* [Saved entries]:
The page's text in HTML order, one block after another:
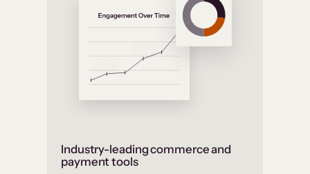
Industry-leading commerce and
payment tools
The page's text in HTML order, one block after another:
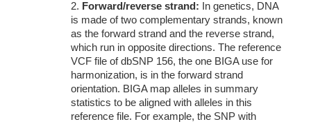
2. Forward/reverse strand: In genetics, DNA
is made of two complementary strands, known
as the forward strand and the reverse strand,
which run in opposite directions. The reference
VCF file of dbSNP 156, the one BIGA use for
harmonization, is in the forward strand
orientation. BIGA map alleles in summary
statistics to be aligned with alleles in this
reference file. For example, the SNP with
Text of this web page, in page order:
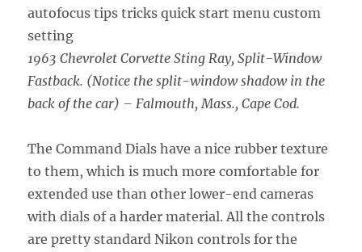
1963 Chevrolet Corvette Sting Ray, Split-Window
Fastback. (Notice the split-window shadow in the
back of the car) – Falmouth, Mass., Cape Cod.
The Command Dials have a nice rubber texture
to them, which is much more comfortable for
extended use than other lower-end cameras
with dials of a harder material. All the controls
are pretty standard Nikon controls for the
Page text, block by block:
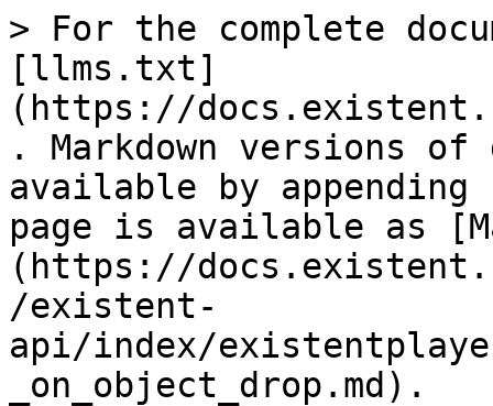
> For the complete
[llms.txt]
(https://
. Markdown versions of
available by
page is available as
(https://
/existent-
api/index/
_on_object_drop.md).
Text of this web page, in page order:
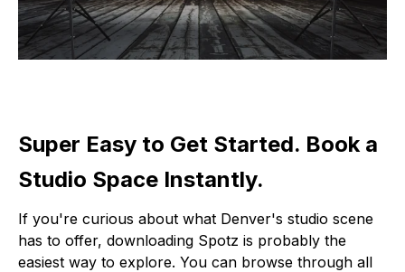
Super Easy to Get Started. Book a
Studio Space Instantly.
If you're curious about what Denver's studio scene
has to offer, downloading Spotz is probably the
easiest way to explore. You can browse through all
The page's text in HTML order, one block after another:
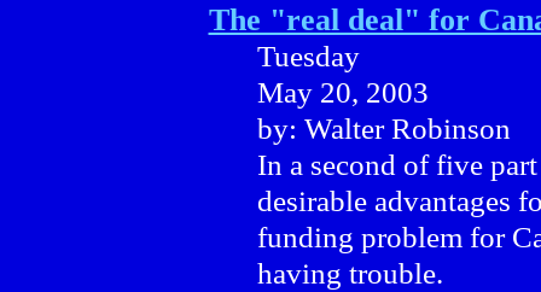
The "real deal" for
Tuesday
May 20, 2003
by: Walter Robinson
In a second of five
desirable advantages
funding problem for
having trouble.
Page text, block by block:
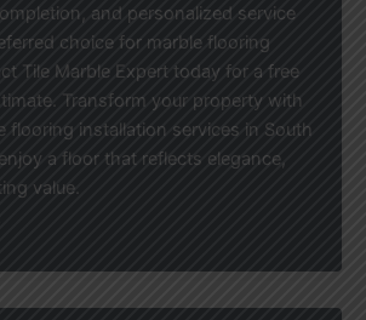
and personalized service
choice for marble flooring
Tile Marble Expert today for a free
Transform your property with
flooring installation services in South
a floor that reflects elegance,
value.
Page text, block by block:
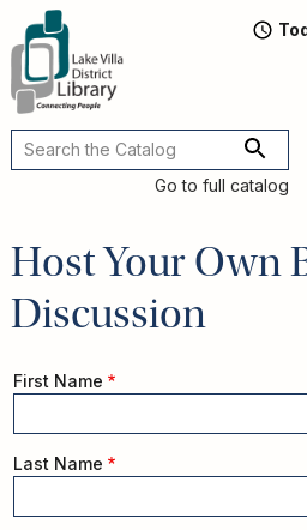
main
content
Go to full catalog
Host Your Own
Discussion
Name
First Name
Last Name
Main
navigation
Attend
a
Program
Listen
Book
Discussions
Downloads
Streaming
Reads
For
For
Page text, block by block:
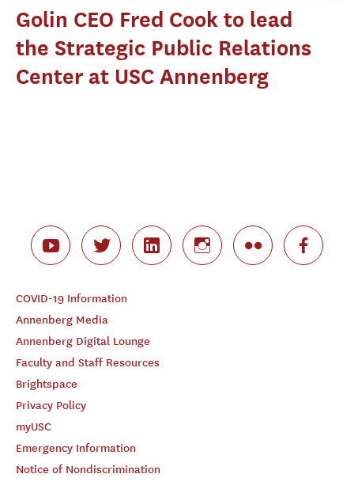
Golin CEO Fred Cook to lead
the Strategic Public Relations
Center at USC Annenberg
COVID-19 Information
Annenberg Media
Annenberg Digital Lounge
Faculty and Staff Resources
Brightspace
Privacy Policy
myUSC
Emergency Information
Notice of Nondiscrimination
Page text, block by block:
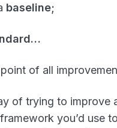
baseline;
of all
of trying to improve
you’d use
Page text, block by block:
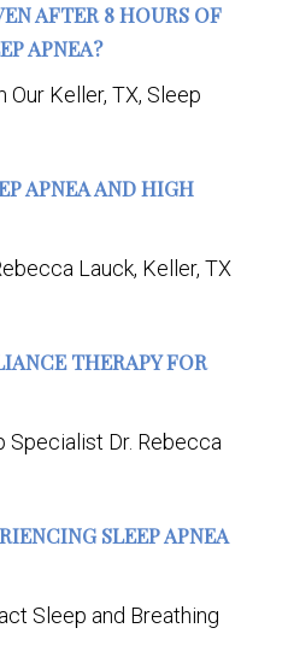
AFTER 8 HOURS OF
APNEA?
Keller, TX, Sleep
APNEA AND HIGH
Lauck, Keller, TX
THERAPY FOR
Dr. Rebecca
SLEEP APNEA
Sleep and Breathing
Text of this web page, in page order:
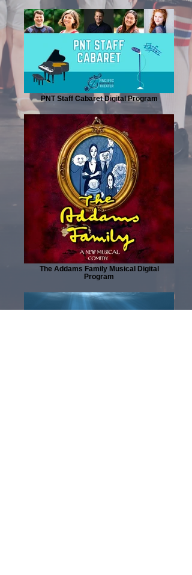
PNT Staff Cabaret Digital Program
The Addams Family Musical Digital
Program
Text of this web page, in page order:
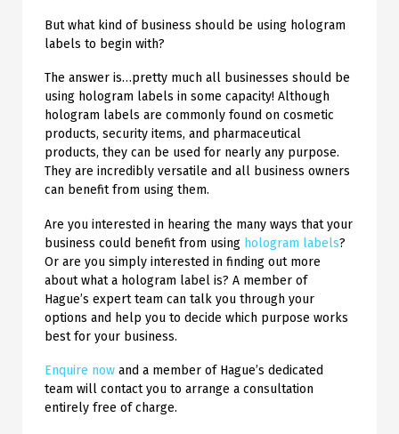
But what kind of business should be using hologram
labels to begin with?
The answer is…pretty much all businesses should be
using hologram labels in some capacity! Although
hologram labels are commonly found on cosmetic
products, security items, and pharmaceutical
products, they can be used for nearly any purpose.
They are incredibly versatile and all business owners
can benefit from using them.
Are you interested in hearing the many ways that your
business could benefit from using hologram labels?
Or are you simply interested in finding out more
about what a hologram label is? A member of
Hague’s expert team can talk you through your
options and help you to decide which purpose works
best for your business.
Enquire now and a member of Hague’s dedicated
team will contact you to arrange a consultation
entirely free of charge.
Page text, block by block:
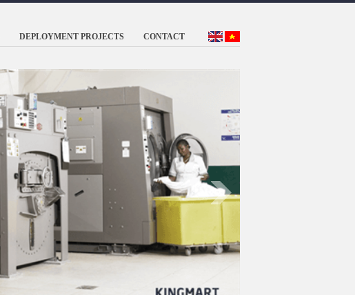
DEPLOYMENT PROJECTS CONTACT
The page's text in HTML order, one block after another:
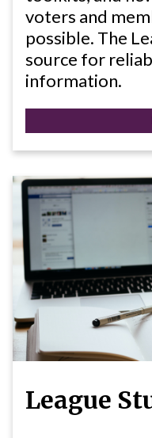
voters and
possible. The
source for
information.
League
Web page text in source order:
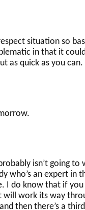
situation so
in that it
as quick as you can.
isn’t going
who’s an expert in
I do know that if
will work its way
then there’s a
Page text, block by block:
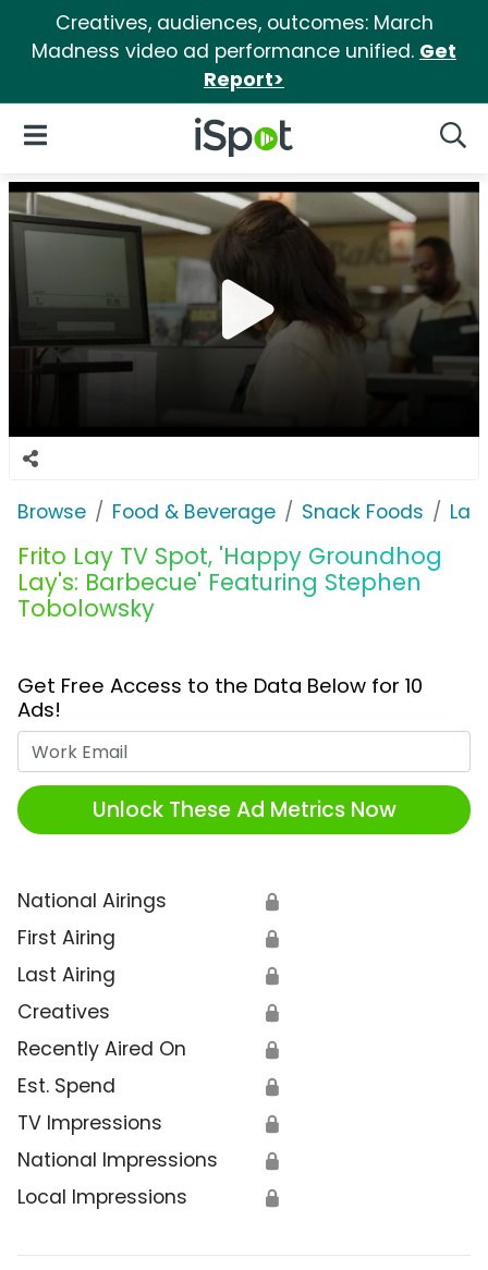
Creatives, audiences, outcomes: March
Madness video ad performance unified. Get
Report>
iSpot Logo
Open Navigation
Browse Food & Beverage Snack Foods
Frito Lay TV Spot, 'Happy Groundhog
Lay's: Barbecue' Featuring Stephen
Tobolowsky
Get Free Access to the Data Below for 10
Ads!
Unlock These Ad Metrics Now
National Airings 🔒
First Airing 🔒
Last Airing 🔒
Creatives 🔒
Recently Aired On 🔒
Est. Spend 🔒
TV Impressions 🔒
National Impressions 🔒
Local Impressions 🔒
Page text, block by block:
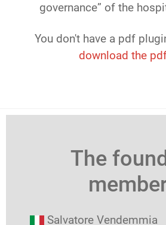
governance” of the
You don't have a pdf
download the
The
Salvatore Vendemmia
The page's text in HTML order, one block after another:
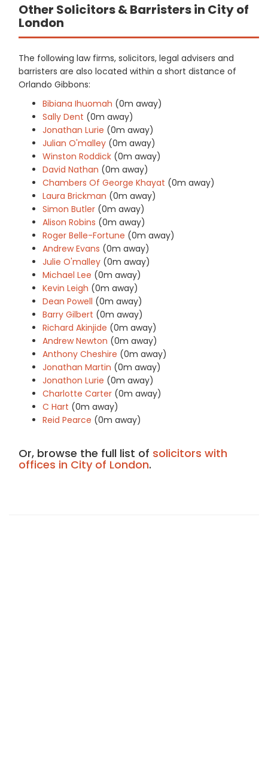
Other Solicitors & Barristers in City of
London
The following law firms, solicitors, legal advisers and
barristers are also located within a short distance of
Orlando Gibbons:
Bibiana Ihuomah (0m away)
Sally Dent (0m away)
Jonathan Lurie (0m away)
Julian O'malley (0m away)
Winston Roddick (0m away)
David Nathan (0m away)
Chambers Of George Khayat (0m away)
Laura Brickman (0m away)
Simon Butler (0m away)
Alison Robins (0m away)
Roger Belle-Fortune (0m away)
Andrew Evans (0m away)
Julie O'malley (0m away)
Michael Lee (0m away)
Kevin Leigh (0m away)
Dean Powell (0m away)
Barry Gilbert (0m away)
Richard Akinjide (0m away)
Andrew Newton (0m away)
Anthony Cheshire (0m away)
Jonathan Martin (0m away)
Jonathon Lurie (0m away)
Charlotte Carter (0m away)
C Hart (0m away)
Reid Pearce (0m away)
Or, browse the full list of solicitors with
offices in City of London.
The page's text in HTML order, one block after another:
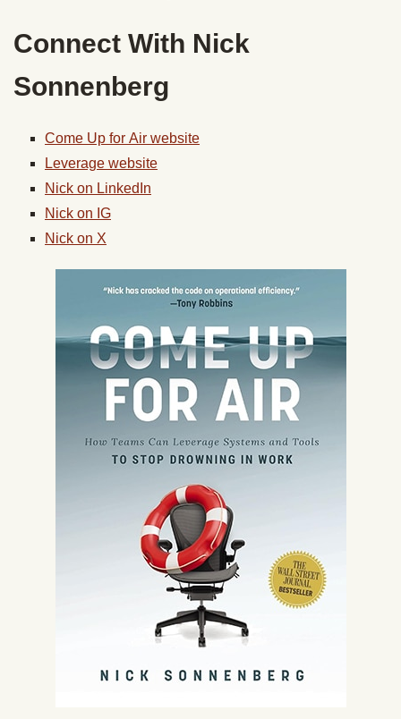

* [Exercise brief]:
The answer is the records above, repeated exactly, with no picture in it.

* [Solved exercise]:
The page's text in HTML order, one block after another:
Industry-leading commerce and
payment tools
The page's text in HTML order, one block after another:
2. Forward/reverse strand: In genetics, DNA
is made of two complementary strands, known
as the forward strand and the reverse strand,
which run in opposite directions. The reference
VCF file of dbSNP 156, the one BIGA use for
harmonization, is in the forward strand
orientation. BIGA map alleles in summary
statistics to be aligned with alleles in this
reference file. For example, the SNP with
Text of this web page, in page order:
1963 Chevrolet Corvette Sting Ray, Split-Window
Fastback. (Notice the split-window shadow in the
back of the car) – Falmouth, Mass., Cape Cod.
The Command Dials have a nice rubber texture
to them, which is much more comfortable for
extended use than other lower-end cameras
with dials of a harder material. All the controls
are pretty standard Nikon controls for the
Page text, block by block:
> For the complete
[llms.txt]
(https://
. Markdown versions of
available by
page is available as
(https://
/existent-
api/index/
_on_object_drop.md).
Text of this web page, in page order:
Super Easy to Get Started. Book a
Studio Space Instantly.
If you're curious about what Denver's studio scene
has to offer, downloading Spotz is probably the
easiest way to explore. You can browse through all
The page's text in HTML order, one block after another:
The "real deal" for
Tuesday
May 20, 2003
by: Walter Robinson
In a second of five
desirable advantages
funding problem for
having trouble.
Page text, block by block:
and personalized service
choice for marble flooring
Tile Marble Expert today for a free
Transform your property with
flooring installation services in South
a floor that reflects elegance,
value.
Page text, block by block:
main
content
Go to full catalog
Host Your Own
Discussion
Name
First Name
Last Name
Main
navigation
Attend
a
Program
Listen
Book
Discussions
Downloads
Streaming
Reads
For
For
Page text, block by block:
Golin CEO Fred Cook to lead
the Strategic Public Relations
Center at USC Annenberg
COVID-19 Information
Annenberg Media
Annenberg Digital Lounge
Faculty and Staff Resources
Brightspace
Privacy Policy
myUSC
Emergency Information
Notice of Nondiscrimination
Page text, block by block:
baseline;
of all
of trying to improve
you’d use
Page text, block by block:
AFTER 8 HOURS OF
APNEA?
Keller, TX, Sleep
APNEA AND HIGH
Lauck, Keller, TX
THERAPY FOR
Dr. Rebecca
SLEEP APNEA
Sleep and Breathing
Text of this web page, in page order:
PNT Staff Cabaret Digital Program
The Addams Family Musical Digital
Program
Text of this web page, in page order:
But what kind of business should be using hologram
labels to begin with?
The answer is…pretty much all businesses should be
using hologram labels in some capacity! Although
hologram labels are commonly found on cosmetic
products, security items, and pharmaceutical
products, they can be used for nearly any purpose.
They are incredibly versatile and all business owners
can benefit from using them.
Are you interested in hearing the many ways that your
business could benefit from using hologram labels?
Or are you simply interested in finding out more
about what a hologram label is? A member of
Hague’s expert team can talk you through your
options and help you to decide which purpose works
best for your business.
Enquire now and a member of Hague’s dedicated
team will contact you to arrange a consultation
entirely free of charge.
Page text, block by block:
DEPLOYMENT PROJECTS CONTACT
The page's text in HTML order, one block after another:
voters and
possible. The
source for
information.
League
Web page text in source order:
situation so
in that it
as quick as you can.
isn’t going
who’s an expert in
I do know that if
will work its way
then there’s a
Page text, block by block:
Creatives, audiences, outcomes: March
Madness video ad performance unified. Get
Report>
iSpot Logo
Open Navigation
Browse Food & Beverage Snack Foods
Frito Lay TV Spot, 'Happy Groundhog
Lay's: Barbecue' Featuring Stephen
Tobolowsky
Get Free Access to the Data Below for 10
Ads!
Unlock These Ad Metrics Now
National Airings 🔒
First Airing 🔒
Last Airing 🔒
Creatives 🔒
Recently Aired On 🔒
Est. Spend 🔒
TV Impressions 🔒
National Impressions 🔒
Local Impressions 🔒
Page text, block by block:
governance” of the
You don't have a pdf
download the
The
Salvatore Vendemmia
The page's text in HTML order, one block after another:
Other Solicitors & Barristers in City of
London
The following law firms, solicitors, legal advisers and
barristers are also located within a short distance of
Orlando Gibbons:
Bibiana Ihuomah (0m away)
Sally Dent (0m away)
Jonathan Lurie (0m away)
Julian O'malley (0m away)
Winston Roddick (0m away)
David Nathan (0m away)
Chambers Of George Khayat (0m away)
Laura Brickman (0m away)
Simon Butler (0m away)
Alison Robins (0m away)
Roger Belle-Fortune (0m away)
Andrew Evans (0m away)
Julie O'malley (0m away)
Michael Lee (0m away)
Kevin Leigh (0m away)
Dean Powell (0m away)
Barry Gilbert (0m away)
Richard Akinjide (0m away)
Andrew Newton (0m away)
Anthony Cheshire (0m away)
Jonathan Martin (0m away)
Jonathon Lurie (0m away)
Charlotte Carter (0m away)
C Hart (0m away)
Reid Pearce (0m away)
Or, browse the full list of solicitors with
offices in City of London.
The page's text in HTML order, one block after another:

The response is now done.